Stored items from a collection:
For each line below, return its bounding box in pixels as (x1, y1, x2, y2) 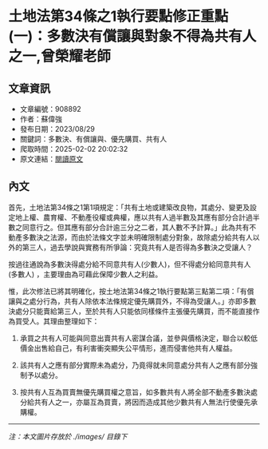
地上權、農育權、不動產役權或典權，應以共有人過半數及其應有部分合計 (14, 213, 246, 222)
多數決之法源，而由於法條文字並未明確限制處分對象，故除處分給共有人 (22, 232, 253, 242)
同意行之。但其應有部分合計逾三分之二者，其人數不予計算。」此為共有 (22, 222, 250, 232)
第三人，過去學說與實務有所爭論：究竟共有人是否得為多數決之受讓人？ (22, 242, 253, 252)
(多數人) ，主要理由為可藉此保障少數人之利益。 (8, 269, 163, 279)
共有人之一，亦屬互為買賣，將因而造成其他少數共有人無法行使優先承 (33, 397, 258, 407)
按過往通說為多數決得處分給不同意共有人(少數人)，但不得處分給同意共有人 (8, 259, 251, 268)
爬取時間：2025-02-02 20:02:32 (19, 145, 128, 153)
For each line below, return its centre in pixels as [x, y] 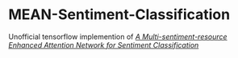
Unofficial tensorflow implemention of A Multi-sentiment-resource [118, 37]
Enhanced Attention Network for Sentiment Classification [104, 44]
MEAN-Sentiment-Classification [119, 15]
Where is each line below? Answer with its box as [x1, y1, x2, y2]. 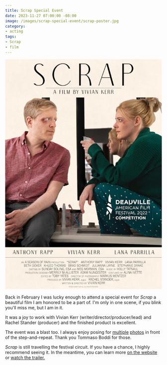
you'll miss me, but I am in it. [5, 305, 64, 311]
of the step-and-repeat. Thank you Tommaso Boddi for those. [5, 335, 132, 341]
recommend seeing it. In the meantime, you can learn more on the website [5, 350, 158, 356]
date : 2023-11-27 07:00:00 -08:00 [5, 13, 77, 18]
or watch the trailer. [5, 355, 45, 361]
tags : [5, 34, 16, 39]
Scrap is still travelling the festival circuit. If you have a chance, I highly [5, 344, 150, 350]
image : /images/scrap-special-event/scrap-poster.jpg [5, 18, 119, 23]
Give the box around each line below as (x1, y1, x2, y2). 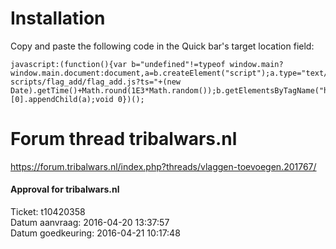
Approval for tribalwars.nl (10, 183, 120, 196)
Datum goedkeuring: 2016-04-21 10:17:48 (10, 227, 181, 239)
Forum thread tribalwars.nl (10, 128, 238, 151)
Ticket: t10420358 (10, 206, 86, 218)
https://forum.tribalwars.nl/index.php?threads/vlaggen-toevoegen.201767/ (10, 160, 317, 172)
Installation (10, 7, 106, 30)
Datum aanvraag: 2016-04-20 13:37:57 (10, 217, 170, 229)
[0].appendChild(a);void (10, 94, 114, 104)
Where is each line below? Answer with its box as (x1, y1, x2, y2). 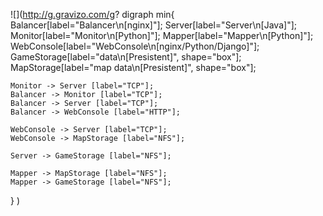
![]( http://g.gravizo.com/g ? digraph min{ (10, 9, 175, 20)
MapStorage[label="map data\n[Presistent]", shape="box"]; (10, 62, 257, 73)
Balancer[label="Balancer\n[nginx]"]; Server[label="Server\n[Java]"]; (10, 19, 297, 31)
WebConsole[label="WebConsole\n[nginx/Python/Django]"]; (10, 40, 260, 52)
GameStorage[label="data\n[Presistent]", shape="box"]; (10, 51, 242, 63)
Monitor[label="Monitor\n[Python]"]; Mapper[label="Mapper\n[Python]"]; (10, 30, 314, 41)
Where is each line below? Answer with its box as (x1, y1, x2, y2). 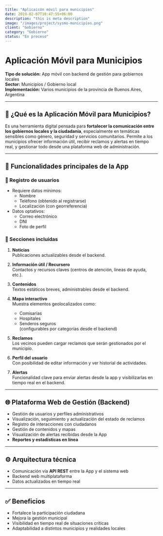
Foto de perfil (19, 224, 47, 230)
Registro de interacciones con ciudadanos (12, 421, 97, 427)
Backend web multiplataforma (12, 473, 72, 479)
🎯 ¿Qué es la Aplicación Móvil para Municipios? (5, 110, 151, 119)
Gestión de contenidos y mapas (12, 426, 76, 432)
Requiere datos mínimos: (12, 188, 62, 194)
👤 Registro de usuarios (5, 176, 60, 183)
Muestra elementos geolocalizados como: (12, 301, 96, 307)
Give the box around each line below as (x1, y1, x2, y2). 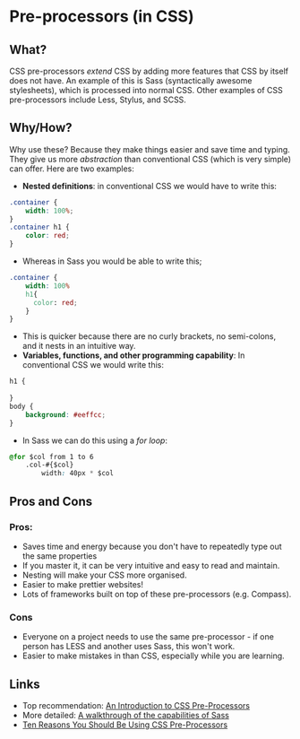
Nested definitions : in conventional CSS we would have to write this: (21, 180, 278, 191)
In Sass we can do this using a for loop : (21, 435, 168, 446)
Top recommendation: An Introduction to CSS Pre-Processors (21, 700, 251, 710)
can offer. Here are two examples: (9, 163, 134, 174)
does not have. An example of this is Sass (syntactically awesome (9, 75, 253, 86)
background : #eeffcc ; (25, 410, 106, 419)
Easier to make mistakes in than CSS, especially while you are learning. (21, 650, 285, 661)
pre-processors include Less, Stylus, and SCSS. (9, 94, 186, 105)
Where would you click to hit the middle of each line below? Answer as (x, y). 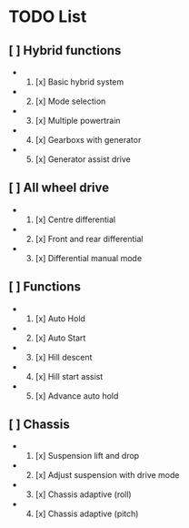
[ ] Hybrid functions (65, 51)
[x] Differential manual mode (89, 258)
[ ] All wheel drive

**PROBLEM TO SOLVE**
Only lines belong in the copy, not pictures: write out exactly the lines of the records from the first through the one holding "tags : [5, 34, 16, 39]".

**WRITTEN ANSWER**
For each line below, return its bounding box in pixels as (x1, y1, x2, y2) 
地上權、農育權、不動產役權或典權，應以共有人過半數及其應有部分合計 (14, 213, 246, 222)
多數決之法源，而由於法條文字並未明確限制處分對象，故除處分給共有人 (22, 232, 253, 242)
同意行之。但其應有部分合計逾三分之二者，其人數不予計算。」此為共有 (22, 222, 250, 232)
第三人，過去學說與實務有所爭論：究竟共有人是否得為多數決之受讓人？ (22, 242, 253, 252)
(多數人) ，主要理由為可藉此保障少數人之利益。 (8, 269, 163, 279)
共有人之一，亦屬互為買賣，將因而造成其他少數共有人無法行使優先承 (33, 397, 258, 407)
按過往通說為多數決得處分給不同意共有人(少數人)，但不得處分給同意共有人 (8, 259, 251, 268)
爬取時間：2025-02-02 20:02:32 (19, 145, 128, 153)
For each line below, return its centre in pixels as [x, y] 
Unofficial tensorflow implemention of A Multi-sentiment-resource [118, 37]
Enhanced Attention Network for Sentiment Classification [104, 44]
MEAN-Sentiment-Classification [119, 15]
Where is each line below? Answer with its box as [x1, y1, x2, y2]. 
you'll miss me, but I am in it. [5, 305, 64, 311]
of the step-and-repeat. Thank you Tommaso Boddi for those. [5, 335, 132, 341]
recommend seeing it. In the meantime, you can learn more on the website [5, 350, 158, 356]
date : 2023-11-27 07:00:00 -08:00 [5, 13, 77, 18]
or watch the trailer. [5, 355, 45, 361]
tags : [5, 34, 16, 39]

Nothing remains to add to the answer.